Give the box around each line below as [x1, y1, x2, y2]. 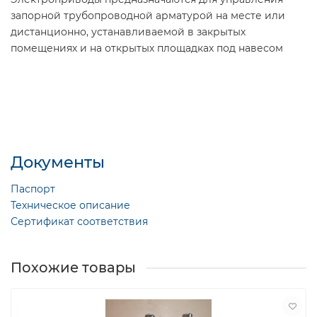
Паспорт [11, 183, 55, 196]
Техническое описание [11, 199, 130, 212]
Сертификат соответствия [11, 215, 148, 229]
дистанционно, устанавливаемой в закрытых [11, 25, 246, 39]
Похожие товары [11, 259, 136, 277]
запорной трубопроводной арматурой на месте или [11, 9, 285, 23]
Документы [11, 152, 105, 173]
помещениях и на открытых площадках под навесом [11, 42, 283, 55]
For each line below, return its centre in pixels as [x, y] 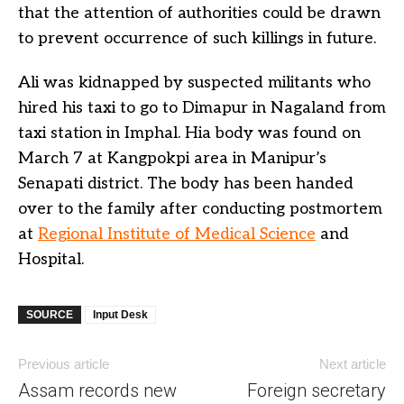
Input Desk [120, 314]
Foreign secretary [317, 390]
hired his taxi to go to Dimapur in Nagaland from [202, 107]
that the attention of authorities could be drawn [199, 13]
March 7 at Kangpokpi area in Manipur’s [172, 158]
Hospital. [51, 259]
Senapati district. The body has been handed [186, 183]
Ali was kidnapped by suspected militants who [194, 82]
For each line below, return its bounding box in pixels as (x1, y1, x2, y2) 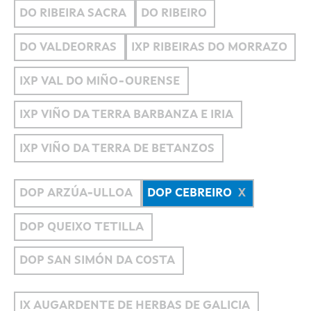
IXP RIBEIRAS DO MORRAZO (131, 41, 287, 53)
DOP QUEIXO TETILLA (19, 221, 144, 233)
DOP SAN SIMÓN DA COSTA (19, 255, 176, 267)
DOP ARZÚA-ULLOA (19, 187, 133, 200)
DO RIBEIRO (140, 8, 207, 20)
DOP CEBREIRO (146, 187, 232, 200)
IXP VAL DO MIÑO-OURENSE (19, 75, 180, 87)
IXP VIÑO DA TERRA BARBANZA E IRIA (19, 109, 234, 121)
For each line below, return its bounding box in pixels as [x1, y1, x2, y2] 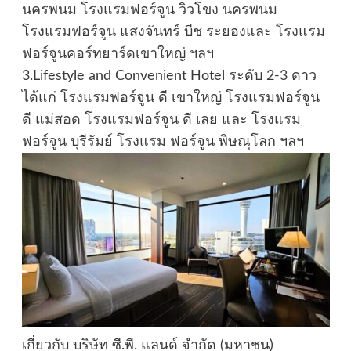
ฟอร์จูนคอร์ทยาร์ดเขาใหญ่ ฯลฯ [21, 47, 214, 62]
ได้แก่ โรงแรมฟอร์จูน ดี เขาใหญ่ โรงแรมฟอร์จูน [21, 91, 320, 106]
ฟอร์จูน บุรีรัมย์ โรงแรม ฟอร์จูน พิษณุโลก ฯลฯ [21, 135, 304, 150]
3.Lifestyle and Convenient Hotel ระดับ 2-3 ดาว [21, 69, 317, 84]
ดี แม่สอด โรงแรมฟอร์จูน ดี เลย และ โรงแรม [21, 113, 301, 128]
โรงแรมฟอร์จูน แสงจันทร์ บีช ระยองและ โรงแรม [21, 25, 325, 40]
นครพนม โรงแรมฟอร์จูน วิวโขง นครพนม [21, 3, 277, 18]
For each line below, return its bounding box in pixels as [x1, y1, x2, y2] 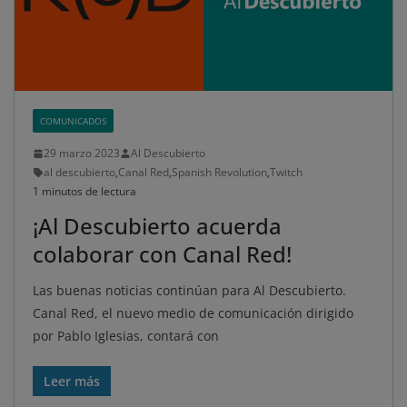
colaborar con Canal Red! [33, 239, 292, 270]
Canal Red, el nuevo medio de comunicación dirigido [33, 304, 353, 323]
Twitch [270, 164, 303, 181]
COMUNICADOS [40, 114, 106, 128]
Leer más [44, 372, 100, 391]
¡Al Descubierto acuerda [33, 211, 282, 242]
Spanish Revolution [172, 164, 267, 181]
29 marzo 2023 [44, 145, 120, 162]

______________________________

TASK INSTRUCTIONS –
Count the lines of the material that include the word "โรงแรมฟอร", then report only the total.

SOLUTION –
4